La culpa se la cargaban a Aristóteles, o a los aristotélicos, de quienes suponían que se desprendió aquella idea según la cual la poesía descriptiva carece de una esencial intensidad. Sobre rudimentos tan fofos iba a sostenerse durante demasiado tiempo la creencia de que los versos que describen lugares, objetos, apreciaciones… no son sino aderezo para el plato frío de un poema que aun cuando tenga buen sabor, carece de sustancia.
Por fortuna, casi tan antiguo como ese tópico desvirtuador ha sido el contragolpe de grandes de todas las épocas, dados a frecuentar la poesía descriptiva desde la clarividencia o el delirio, antes e incluso por encima del efecto visual. Las obras de Christopher Marlowe, Henry David Thoreau, o Emily Dickinson, entre tantos otros, demostraron sin sesgos que para un genuino poeta el verso descriptivo no se proyecta necesariamente desde los ojos y tampoco se reduce a expresar las sensaciones corporales que motivan lo descrito. No en balde, William Wordsworth, hacedor de inspiradas descripciones, consideró que el desbordamiento espontáneo de sentimientos encuentra pábulo en las emociones que experimenta el poeta al contemplar en calma todo cuanto le rodea.
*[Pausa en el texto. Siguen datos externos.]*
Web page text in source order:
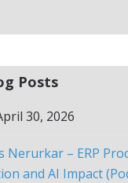
Posts
30, 2026
Nerurkar – ERP
and AI Impact

No parece haber sido suficiente para que el equívoco quedara disuelto, puesto que, como se ha dicho, resulta más fácil desintegrar un átomo que un prejuicio. Pero ya que la historia es un cilindro, el hecho probable es que cada vez son más y más diversos y mejor provistos los poetas descriptivos de profundo calado. Y entre ellos, como no podría ser menos, alinean algunos cubanos de hoy, insuficientemente reconocidos (qué remedio), pero no por ello a la zaga de los buenos hacedores de este tipo de piezas o de cualquier otra.
En el libro Espacio para pensar en gris, de Carlos Alberto Casanova, descuella especialmente esa capacidad para describir desde la emoción y no sólo desde la mirada. Los muchos versos descriptivos que lo configuran dan fe de la pluralidad de enfoques a los que el poeta es capaz de acceder cuando transmonta el determinismo de la geografía, de lo físico, lo materialmente inmediato, abriendo brechas hacia entrañables subjetividades.
Tal vez pueda decirse que cuando este poeta villaclareño (residente en Francia) se dispone a describir algo, busca, o se busca a sí mismo, en la sombra de aquello que lo representa exteriormente. Poco parece importarle que la faena lo lleve a transitar por laberintos de su interior que no permiten ser descritos con explicitud. Así es que los versos discurren a veces entre lo lineal y su antagónico, entre lo simple y lo híbrido, entre lo manifiesto y lo ambiguo, en vertimientos que dejan percibir los atajos que posibilita el lenguaje a las efusiones sensoriales, ancladas para el caso en nostalgias, incertidumbres, melancolías:
“Pensaba en ustedes cuando mi sombra atrasó su paso / tropecé con ella y me asusté”… “Pensé que te morías en el musgo / y todas las piedras florecieron al atardecer”… “Se encadenó de corbatas el sábado”… Se trata de un ejercicio poético muy personal y en verdad digno de atención, donde, sin contradecir los presupuestos clásicos, Casanova recrea no solamente lo que ve, o desde lo que ve. También describe lo que ignora, lo que no está a la vista, y aun lo inimaginable: “Quién partirá el silencio en dos / y tomará la parte salada del universo / para hacer del calor un negocio blando / cuando el silencio esté ya muerto. / Cómo volverán a sus nidos todos los hombres abandonados en un cenicero / si esperan confundir el aliento con las nubes / cuando no recuerden el último camino andado. / Qué pasará cuando volvamos la espalda a nuestros ojos / y alguien tema encontrar vacío su espacio”.